The team had an unusual achievement in the victorious 2015–16 season when they recorded an unbeaten run in the 3rd division. The club moved back to Pirveli Liga, although their tenure there lasted one season only. Following another relegation two years later, Sulori reached their lowest point in 2019, when they competed in the regional league.

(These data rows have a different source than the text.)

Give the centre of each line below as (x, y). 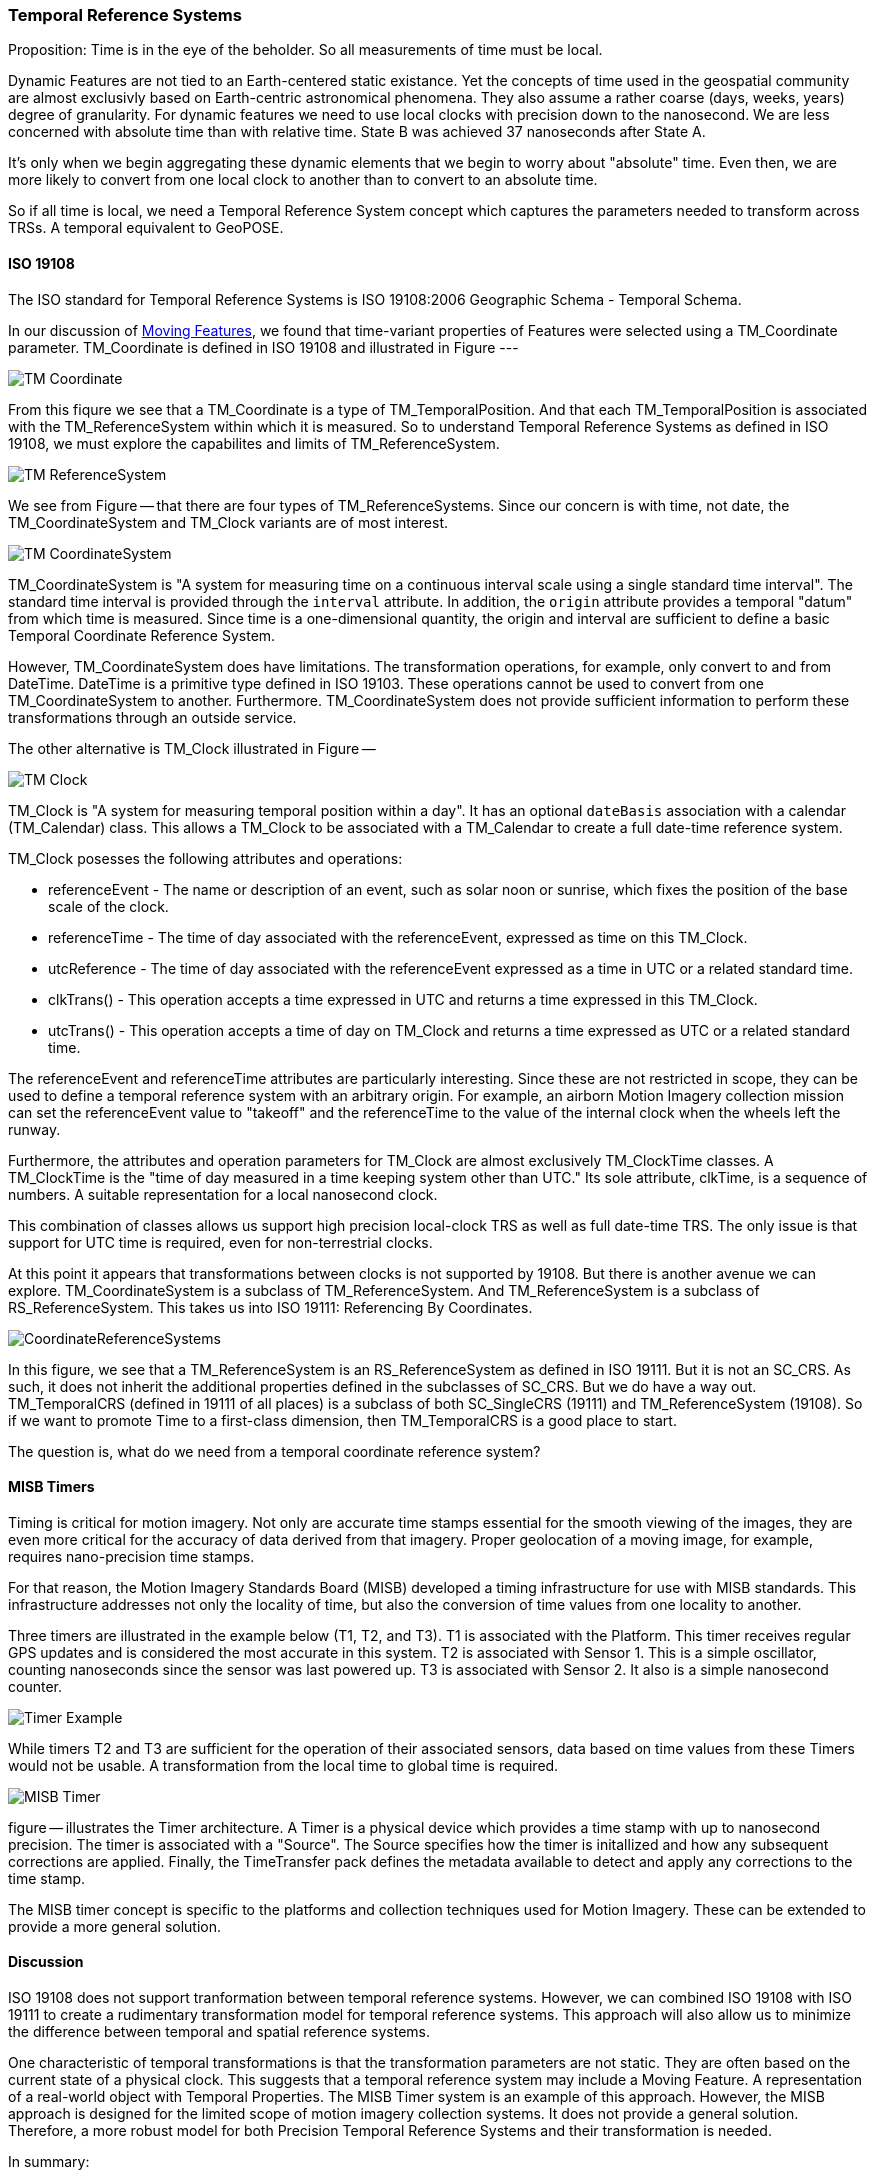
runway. (34, 1129)
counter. (35, 1686)
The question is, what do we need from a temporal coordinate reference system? (274, 1451)
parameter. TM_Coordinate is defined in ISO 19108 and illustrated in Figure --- (263, 347)
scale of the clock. (108, 906)
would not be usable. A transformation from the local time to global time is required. (283, 1765)
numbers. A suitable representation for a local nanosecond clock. (223, 1194)
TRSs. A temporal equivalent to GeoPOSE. (146, 228)
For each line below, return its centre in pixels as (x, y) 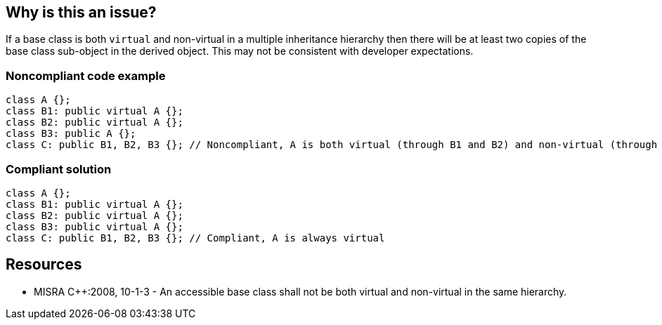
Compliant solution (59, 169)
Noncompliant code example (86, 75)
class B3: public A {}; (71, 134)
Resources (44, 265)
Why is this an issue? (81, 12)
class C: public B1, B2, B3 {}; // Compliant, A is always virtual (195, 238)
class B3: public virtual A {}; (95, 226)
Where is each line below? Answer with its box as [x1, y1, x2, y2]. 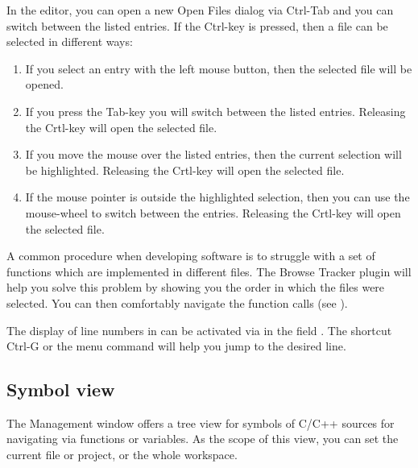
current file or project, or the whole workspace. [6, 446, 238, 463]
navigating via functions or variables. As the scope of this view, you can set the [6, 430, 399, 447]
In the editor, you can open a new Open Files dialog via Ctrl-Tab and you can [6, 2, 394, 18]
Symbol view [6, 377, 115, 402]
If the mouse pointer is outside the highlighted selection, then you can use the [25, 188, 410, 205]
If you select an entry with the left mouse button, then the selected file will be [25, 60, 412, 77]
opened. [25, 76, 64, 93]
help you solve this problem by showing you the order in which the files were [6, 279, 385, 296]

Sulori spent the next six seasons in Liga 4 before suffering another drop to Regionuli Liga.

==Players==
As of 4 November 2024

 (C)

| No. | Pos. | Nation | Player |
|---|---|---|---|
| 5 | DF | GEO | Romeo Chakhunashvili (C) |
| 6 | DF | GEO | Giorgi Oniani |
| 7 | FW | GEO | Davit Gabunia |
| 8 | MF | GEO | Nugzar Kopaliani |
| 9 | FW | GEO | Saba Kuprashvli |
| 10 | MF | GEO | Lasha Chavchidze |
| 11 | MF | GEO | Tornike Kokiashvili |
| 12 | DF | GEO | Toma Magularia |
| 13 | MF | GEO | Tazo Khurtsidze |

| No. | Pos. | Nation | Player |
|---|---|---|---|
| 15 | DF | GEO | Amiran Khujadze |
| 17 | MF | GEO | Giorgi Kimutsadze |
| 19 | MF | GEO | Luka Chavchidze |
| 20 | DF | GEO | Saba Beltadze |
| 22 | DF | GEO | Luka Khavtasi |
| 24 | GK | GEO | Tamaz Gelkhviidze |
| 30 | GK | GEO | Vaso Iosebashvili |
| 33 | MF | GEO | Dushiko Trapaidze |
| — | DF | GEO | Tornike Giorgidze |

==Seasons==

| Season | League | Pos. | Pl. | W | D | L | GF | GA | P | Notes |
| 2011–12 | Pirveli Liga West | 9th of 10 | 18 | 6 | 2 | 10 | 11 | 35 | 12 |  |
| 2012–13 | Pirveli Liga Group A | 11th of 12 | 33 | 7 | 4 | 22 | 30 | 72 | 25 |  |
| 2013–14 | Pirveli Liga Group B | 14th of 14 | 26 | 2 | 3 | 21 | 14 | 59 | 9 | Relegated |
| 2014–15 | Meore Liga West | 2nd of 15 | 28 | 24 | 3 | 1 | 87 | 10 | 75 |  |
| 2015–16 | Meore Liga West | 1st of 14 | 26 | 23 | 3 | 0 | 77 | 14 | 13 | Promoted |
| 2016 | Pirveli Liga Group A | 5th of 9 | 16 | 7 | 3 | 6 | 20 | 21 | 21 | Relegation round |
| 2017 | Liga 3 Group B | 6th of 10 | 18 | 7 | 3 | 8 | 20 | 19 | 24 |  |
| Relegation Group | 4th of 10 | 18 | 9 | 3 | 6 | 20 | 21 | 30 |  |
| 2018 | Liga 3 | 18th of 20 | 30 | 10 | 6 | 22 | 38 | 77 | 36 | Relegated |
| 2019 | Regionuli Liga West | 3rd of 10 | 9 | 6 | 1 | 2 | 28 | 6 | 19 |
| Upper Group | 1st of 10 | 18 | 15 | 1 | 2 | 40 | 13 | 46 | Promoted |
| 2020 | Liga 4 White Group | 8th of 8 | 14 | 2 | 4 | 8 | 10 | 20 | 10 |  |
| 2021 | Liga 4 Red Group | 5th of 10 | 18 | 8 | 5 | 5 | 31 | 15 | 29 |  |
| Promotion Group | 7th of 10 | 18 | 7 | 2 | 9 | 21 | 27 | 23 |  |
| 2022 | Liga 4 | 7th of 16 | 30 | 12 | 5 | 13 | 35 | 40 | 41 |  |
| 2023 | Liga 4 | 9th of 14 | 26 | 9 | 5 | 12 | 26 | 39 | 32 |  |
| 2024 | Liga 4 | 5th of 15 | 28 | 13 | 4 | 11 | 53 | 49 | 43 |  |
| 2025 | Liga 4 | 14th of 16 | 30 | 7 | 6 | 17 | 36 | 63 | 27 |  |

==Honours==
- Georgian Soviet Championship
  - Champion: 1969
  - Silver Medal Winner: 1980, 1983, 1984, 1988
  - Bronze Medal Winner: 1982
- Georgian Soviet Cup
  - Winner: 1980, 1981
- Pirveli Liga
  - Champion: 1990
  - Bronze Medal Winner: 1999
- Meore Liga
  - Winner: 2015–16 (Group A)
  - Runners-up: 2014–15
- Regionuli Liga
  - Winner: 2019 (West)

==Name==
Sulori is a balneological resort, situated in 11 km from the town of Vani.